Dataset excerpts
····················
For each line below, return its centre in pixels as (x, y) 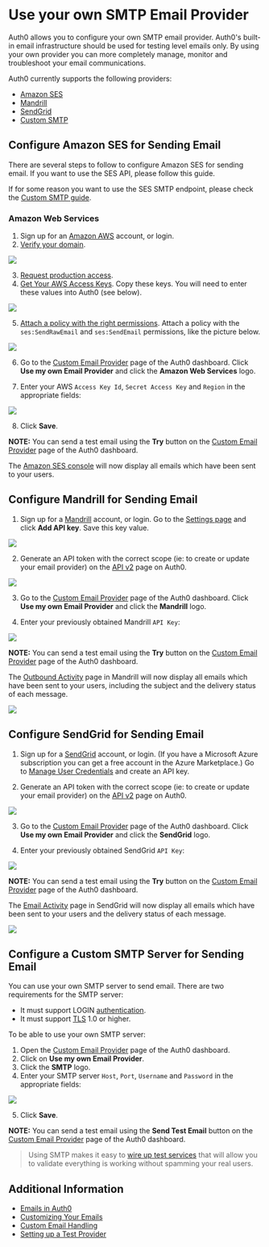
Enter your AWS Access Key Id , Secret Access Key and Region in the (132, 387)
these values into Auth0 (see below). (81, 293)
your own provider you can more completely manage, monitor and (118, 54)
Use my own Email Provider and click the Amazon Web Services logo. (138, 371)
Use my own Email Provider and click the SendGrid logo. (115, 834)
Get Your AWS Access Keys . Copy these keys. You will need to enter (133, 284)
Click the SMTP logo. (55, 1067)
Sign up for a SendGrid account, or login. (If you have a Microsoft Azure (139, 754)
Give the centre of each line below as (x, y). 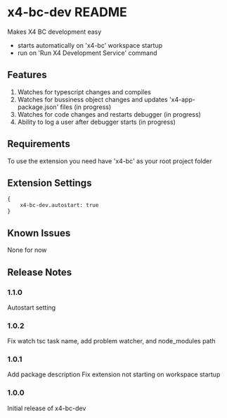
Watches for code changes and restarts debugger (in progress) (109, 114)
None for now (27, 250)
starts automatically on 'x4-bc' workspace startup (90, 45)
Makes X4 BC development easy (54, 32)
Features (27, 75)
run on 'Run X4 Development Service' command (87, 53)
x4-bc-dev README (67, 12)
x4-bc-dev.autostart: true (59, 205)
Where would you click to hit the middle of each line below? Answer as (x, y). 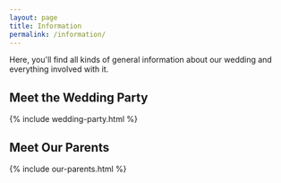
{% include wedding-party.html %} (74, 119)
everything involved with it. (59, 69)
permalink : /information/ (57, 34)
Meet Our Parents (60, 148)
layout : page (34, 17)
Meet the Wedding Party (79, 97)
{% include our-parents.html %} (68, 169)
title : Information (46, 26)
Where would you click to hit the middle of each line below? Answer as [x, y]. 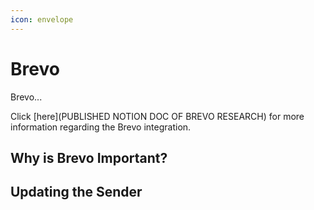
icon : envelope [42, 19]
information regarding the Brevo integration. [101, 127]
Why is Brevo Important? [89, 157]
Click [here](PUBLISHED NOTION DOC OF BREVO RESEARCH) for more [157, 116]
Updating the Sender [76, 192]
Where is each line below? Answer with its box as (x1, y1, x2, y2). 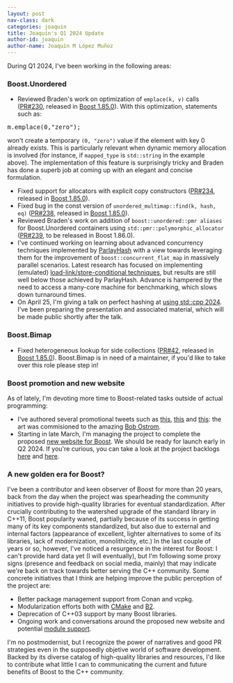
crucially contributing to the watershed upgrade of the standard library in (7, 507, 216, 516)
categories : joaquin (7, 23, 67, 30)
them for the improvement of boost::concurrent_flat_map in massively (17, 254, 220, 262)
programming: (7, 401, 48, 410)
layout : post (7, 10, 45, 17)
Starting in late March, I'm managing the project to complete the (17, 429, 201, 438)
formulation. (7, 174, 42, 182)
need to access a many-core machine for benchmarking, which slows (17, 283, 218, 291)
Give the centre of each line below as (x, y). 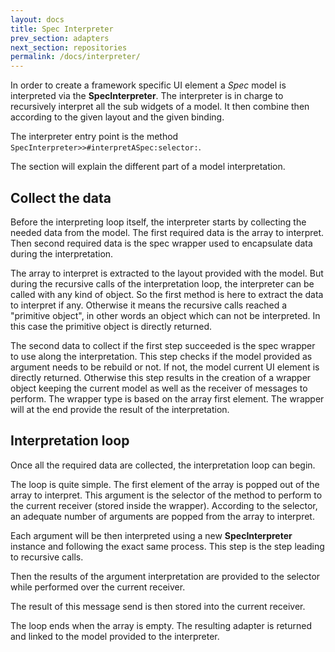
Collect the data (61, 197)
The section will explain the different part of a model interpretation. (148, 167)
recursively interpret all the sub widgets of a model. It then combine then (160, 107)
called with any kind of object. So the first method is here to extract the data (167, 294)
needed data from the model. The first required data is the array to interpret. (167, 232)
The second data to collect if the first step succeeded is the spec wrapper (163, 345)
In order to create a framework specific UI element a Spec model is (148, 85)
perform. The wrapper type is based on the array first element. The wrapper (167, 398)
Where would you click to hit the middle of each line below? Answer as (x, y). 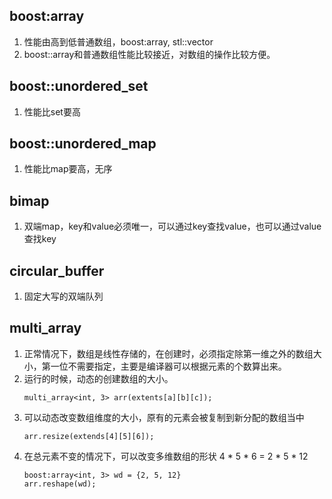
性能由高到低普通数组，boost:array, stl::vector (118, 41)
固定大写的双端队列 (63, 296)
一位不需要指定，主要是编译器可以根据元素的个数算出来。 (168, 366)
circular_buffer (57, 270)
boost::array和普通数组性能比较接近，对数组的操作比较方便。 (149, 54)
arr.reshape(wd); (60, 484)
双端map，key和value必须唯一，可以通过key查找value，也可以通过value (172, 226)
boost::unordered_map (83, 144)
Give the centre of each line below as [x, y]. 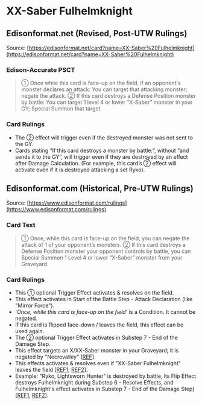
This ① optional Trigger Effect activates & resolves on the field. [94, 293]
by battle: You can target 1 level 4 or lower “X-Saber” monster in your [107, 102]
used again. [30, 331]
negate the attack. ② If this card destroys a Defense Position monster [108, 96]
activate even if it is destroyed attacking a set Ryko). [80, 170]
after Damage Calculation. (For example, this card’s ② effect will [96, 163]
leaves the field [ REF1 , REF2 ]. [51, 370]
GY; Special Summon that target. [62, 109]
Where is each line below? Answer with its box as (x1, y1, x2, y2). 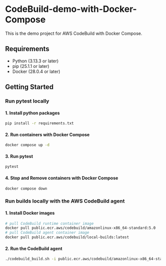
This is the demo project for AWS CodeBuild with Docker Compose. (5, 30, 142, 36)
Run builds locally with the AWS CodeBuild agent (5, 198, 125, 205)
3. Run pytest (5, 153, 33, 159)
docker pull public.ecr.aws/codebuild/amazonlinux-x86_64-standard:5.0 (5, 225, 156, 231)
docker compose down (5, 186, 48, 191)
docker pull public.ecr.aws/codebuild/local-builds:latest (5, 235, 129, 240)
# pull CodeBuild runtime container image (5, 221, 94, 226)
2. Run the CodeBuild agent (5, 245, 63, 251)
····················
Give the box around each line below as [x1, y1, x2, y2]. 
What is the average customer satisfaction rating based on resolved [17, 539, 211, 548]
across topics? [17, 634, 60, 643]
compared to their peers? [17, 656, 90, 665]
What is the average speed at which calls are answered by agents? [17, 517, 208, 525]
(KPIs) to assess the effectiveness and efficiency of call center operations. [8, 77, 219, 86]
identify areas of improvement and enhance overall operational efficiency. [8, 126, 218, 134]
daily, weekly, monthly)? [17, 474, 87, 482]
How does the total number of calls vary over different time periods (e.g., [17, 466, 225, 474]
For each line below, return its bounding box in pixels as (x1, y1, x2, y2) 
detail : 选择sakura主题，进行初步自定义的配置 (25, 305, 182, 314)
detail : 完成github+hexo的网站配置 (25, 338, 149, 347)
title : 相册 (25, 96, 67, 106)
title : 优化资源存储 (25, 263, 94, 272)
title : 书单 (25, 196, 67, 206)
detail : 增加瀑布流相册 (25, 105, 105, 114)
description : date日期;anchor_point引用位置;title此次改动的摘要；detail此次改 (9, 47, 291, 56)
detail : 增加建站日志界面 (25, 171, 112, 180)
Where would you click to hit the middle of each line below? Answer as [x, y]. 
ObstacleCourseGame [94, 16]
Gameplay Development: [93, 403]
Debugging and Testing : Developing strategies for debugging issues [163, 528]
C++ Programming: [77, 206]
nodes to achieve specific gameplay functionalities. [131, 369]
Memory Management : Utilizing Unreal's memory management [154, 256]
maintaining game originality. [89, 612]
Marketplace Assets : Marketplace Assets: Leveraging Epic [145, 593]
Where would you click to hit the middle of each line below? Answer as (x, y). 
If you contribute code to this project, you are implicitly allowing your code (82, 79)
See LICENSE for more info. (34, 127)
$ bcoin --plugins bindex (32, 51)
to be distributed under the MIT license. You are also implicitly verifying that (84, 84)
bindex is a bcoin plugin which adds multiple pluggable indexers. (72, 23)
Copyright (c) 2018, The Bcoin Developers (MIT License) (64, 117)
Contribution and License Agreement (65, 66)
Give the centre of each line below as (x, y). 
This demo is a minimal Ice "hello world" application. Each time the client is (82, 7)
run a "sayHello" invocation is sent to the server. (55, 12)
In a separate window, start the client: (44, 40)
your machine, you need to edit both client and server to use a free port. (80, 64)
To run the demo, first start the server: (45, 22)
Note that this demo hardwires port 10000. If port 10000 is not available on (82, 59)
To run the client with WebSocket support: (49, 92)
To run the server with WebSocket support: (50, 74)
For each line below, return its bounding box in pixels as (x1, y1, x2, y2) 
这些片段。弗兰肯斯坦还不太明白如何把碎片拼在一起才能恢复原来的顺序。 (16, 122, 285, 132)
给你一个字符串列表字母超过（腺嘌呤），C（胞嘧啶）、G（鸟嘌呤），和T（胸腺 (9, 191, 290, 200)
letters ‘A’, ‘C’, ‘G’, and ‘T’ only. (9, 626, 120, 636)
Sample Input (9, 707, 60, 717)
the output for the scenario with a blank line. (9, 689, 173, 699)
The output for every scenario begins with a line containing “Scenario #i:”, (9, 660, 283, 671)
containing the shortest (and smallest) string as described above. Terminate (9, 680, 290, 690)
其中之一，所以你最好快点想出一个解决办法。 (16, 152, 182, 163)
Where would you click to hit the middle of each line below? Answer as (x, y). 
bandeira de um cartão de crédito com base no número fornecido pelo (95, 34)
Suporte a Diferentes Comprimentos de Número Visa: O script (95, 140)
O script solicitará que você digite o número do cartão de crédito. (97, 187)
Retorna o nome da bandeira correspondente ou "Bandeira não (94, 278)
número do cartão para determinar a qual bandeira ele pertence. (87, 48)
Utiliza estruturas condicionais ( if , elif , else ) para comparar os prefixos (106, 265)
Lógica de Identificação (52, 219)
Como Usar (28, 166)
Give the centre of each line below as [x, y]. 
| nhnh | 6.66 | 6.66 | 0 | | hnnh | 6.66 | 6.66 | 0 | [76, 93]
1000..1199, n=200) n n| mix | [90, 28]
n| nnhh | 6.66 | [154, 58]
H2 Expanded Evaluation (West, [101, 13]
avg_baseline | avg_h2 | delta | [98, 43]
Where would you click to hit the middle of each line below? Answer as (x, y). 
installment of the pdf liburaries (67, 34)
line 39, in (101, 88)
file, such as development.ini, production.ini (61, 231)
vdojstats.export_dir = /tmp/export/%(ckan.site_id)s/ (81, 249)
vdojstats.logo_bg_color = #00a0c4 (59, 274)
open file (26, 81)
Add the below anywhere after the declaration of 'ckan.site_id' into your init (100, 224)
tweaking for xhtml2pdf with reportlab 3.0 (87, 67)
····················
* [HOW TO COMPLETE THIS TASK]
Copy out, from the data above, each line where the string "project" is present.

* [YOUR SOLUTION]
Starting in late March, I'm managing the project to complete the (17, 429, 201, 438)
This is the demo project for AWS CodeBuild with Docker Compose. (5, 30, 142, 36)
If you contribute code to this project, you are implicitly allowing your code (82, 79)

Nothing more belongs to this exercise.